Print the data below exactly, but only the lines from the one containing "Malignant peripheral nerve" down to the one containing "Characterization of minima [8, 270, 235, 295]", inclusive.

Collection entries
_ _ _

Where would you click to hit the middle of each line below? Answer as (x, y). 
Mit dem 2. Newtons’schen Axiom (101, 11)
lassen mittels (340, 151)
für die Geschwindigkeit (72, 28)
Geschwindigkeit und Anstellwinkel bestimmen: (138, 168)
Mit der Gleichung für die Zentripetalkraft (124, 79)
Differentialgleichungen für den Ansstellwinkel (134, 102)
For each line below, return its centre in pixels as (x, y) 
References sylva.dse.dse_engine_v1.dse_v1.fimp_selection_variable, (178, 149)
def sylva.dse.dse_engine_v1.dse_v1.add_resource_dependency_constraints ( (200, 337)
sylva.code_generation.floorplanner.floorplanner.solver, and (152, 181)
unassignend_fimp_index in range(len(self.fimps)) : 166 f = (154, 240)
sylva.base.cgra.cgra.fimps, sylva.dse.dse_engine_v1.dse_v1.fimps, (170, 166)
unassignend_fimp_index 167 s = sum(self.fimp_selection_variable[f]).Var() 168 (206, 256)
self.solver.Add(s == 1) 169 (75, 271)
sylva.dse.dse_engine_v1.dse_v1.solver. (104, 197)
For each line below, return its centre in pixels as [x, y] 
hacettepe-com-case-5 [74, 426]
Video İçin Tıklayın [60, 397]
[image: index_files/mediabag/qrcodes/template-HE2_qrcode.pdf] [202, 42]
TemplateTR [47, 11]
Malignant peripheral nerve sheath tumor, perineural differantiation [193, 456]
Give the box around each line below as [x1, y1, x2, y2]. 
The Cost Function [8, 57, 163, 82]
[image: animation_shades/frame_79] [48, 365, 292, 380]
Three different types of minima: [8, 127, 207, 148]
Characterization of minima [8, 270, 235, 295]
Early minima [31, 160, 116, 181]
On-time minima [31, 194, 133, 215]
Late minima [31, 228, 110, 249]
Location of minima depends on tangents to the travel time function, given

_ _ _

■ **Output for this task**
Malignant peripheral nerve sheath tumor, perineural differantiation [193, 456]
Give the box around each line below as [x1, y1, x2, y2]. 
The Cost Function [8, 57, 163, 82]
[image: animation_shades/frame_79] [48, 365, 292, 380]
Three different types of minima: [8, 127, 207, 148]
Characterization of minima [8, 270, 235, 295]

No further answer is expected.